I have to say it worked a treat and once the fog cleared and my mother caught me, I couldn't sit down for at least 2 days!

To this day I don't know why she didn't find it funny.

Z said...

Oh Ziggi, that was brilliant. I'm disappointed in your mother.

The Sage has a weakness for practical jokes and our children were encouraged to buy the sort of items you describe. I quickly learned never to accept a boiled sweet from an apparently generous child.

Sarah said...

It's a boy thing.
I can't bear practical jokes. They are rarely funny and usualy end up with some form of retaliation that verges on the spiteful.
Isn't there a poem about boys and spiders and snails....oh can't remember.

Christopher said...

I: Oh, I do so utterly concur. HCF and CFN especially.

Rog: Ellisdon's. Of course. Thanks. Clearly a slip of the subconscious to put in Elysian. But High Holborn? Maybe the mail order dept. was in the place Vicus has been to but doesn't believe exists.

Vicus: Do you exist? Are you a practical joke? What happens when someone e.g. Rev. Todger sits on you?

Rev. T: It really quite original of you to christen those infants with holy water from your squirting buttonhole flower. Were they Z's kids?

Zigs: Yes, I remember those pills. A wonderful exploit you describe. I'm sure your mother was secretly rather proud of your initiative, and didn't hesitate to tell the neighbours as they shook all that white feathery stuff off their washing on the line.

Z: Clearly your kids had a most enlightened upbringing.

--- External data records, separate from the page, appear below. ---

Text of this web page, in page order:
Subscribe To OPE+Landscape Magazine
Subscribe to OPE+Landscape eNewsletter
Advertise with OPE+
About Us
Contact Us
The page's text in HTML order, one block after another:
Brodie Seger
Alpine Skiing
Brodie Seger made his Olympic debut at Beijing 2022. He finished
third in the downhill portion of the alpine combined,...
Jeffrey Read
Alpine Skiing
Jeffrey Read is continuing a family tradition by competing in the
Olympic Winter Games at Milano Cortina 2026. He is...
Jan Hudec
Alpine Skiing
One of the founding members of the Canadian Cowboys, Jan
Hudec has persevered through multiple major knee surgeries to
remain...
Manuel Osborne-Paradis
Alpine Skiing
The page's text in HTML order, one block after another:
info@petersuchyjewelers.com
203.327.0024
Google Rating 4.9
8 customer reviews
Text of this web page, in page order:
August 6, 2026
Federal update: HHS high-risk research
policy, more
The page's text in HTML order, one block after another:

*memo to self: remember to check half-open doors for perched buckets of water if ever invited to tea (along with Rev. Todger) at Z's place*

It's all right, Sarah, you're quite safe - I haven't made you an apple-pie bed or sewn up your pyjama legs or put Seidlitz powder in the loo or holly leaves in your vest drawer or plastic worms in your Chardonnay - or do you prefer Viognier?

Sarah said...

Oh it reminds me of my first term at pie beds, honey in my knicker drawer, buckets of water balanced on doors, and worse...horrid girls.

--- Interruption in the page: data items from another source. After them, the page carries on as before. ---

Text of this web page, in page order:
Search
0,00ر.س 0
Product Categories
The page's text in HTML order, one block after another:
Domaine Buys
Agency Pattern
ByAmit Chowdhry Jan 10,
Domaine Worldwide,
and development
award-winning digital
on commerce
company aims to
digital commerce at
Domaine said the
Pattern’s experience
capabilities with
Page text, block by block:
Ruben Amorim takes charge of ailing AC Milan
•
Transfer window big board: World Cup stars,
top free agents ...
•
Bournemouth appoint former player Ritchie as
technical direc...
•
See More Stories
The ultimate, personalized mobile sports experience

Pinot Grigio or Boly please

Christopher said...



Sarah said...

Obviously !

Christopher said...

Ah. A girl of taste. I really appreciate the efforts you make to maintain the tone of this blog. Brut or demi-sec?

Doubtful Doctor said...

Possibly the seebackrosope was derived from that essential medical tool, which at one time or another has brought belated wisdom to most doctors - the retrospectoscope?

Christopher said...

Hello, DD. Very good to see you - it's always good to have a doctor on board. By a strange coincidence I had lunch today with someone who had exactly the same post-diagnostic idea.

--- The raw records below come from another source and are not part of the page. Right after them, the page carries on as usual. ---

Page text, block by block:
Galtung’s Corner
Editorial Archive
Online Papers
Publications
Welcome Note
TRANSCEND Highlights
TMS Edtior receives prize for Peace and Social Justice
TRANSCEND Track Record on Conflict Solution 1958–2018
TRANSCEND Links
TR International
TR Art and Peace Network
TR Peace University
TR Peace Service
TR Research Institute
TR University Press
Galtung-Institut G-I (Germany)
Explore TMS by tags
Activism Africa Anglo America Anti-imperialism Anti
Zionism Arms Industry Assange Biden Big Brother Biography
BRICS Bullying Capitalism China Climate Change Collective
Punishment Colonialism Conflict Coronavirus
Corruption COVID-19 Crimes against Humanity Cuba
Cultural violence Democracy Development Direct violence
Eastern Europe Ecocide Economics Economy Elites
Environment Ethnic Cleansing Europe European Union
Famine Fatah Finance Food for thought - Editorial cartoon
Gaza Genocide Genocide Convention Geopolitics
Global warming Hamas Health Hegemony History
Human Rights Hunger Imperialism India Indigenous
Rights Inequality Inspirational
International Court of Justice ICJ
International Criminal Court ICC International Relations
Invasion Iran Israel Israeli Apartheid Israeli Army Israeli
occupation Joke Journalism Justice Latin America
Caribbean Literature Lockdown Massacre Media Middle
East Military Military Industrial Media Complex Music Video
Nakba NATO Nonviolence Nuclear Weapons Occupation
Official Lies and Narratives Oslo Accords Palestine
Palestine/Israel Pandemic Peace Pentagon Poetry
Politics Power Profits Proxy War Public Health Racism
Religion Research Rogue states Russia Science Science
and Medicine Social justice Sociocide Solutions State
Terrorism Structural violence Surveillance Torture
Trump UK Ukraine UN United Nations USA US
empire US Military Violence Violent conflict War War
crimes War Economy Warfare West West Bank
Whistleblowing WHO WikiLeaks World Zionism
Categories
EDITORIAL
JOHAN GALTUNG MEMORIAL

Incidentally, I seem to have accidentally hammered a nail through my finger: can you help?

UberGrumpy said...

I used to have a hand buzzer. It got me thumped so often I threw it away

Christopher said...

I know, UG. Treacherous things. I don't suppose you kept track of it? Might it have ended up with The Black Hand Gang here ?

Sarah said...

COMON with the new post already

Christopher said...

Squeezed blood out of any stones recently, have you, Sarah?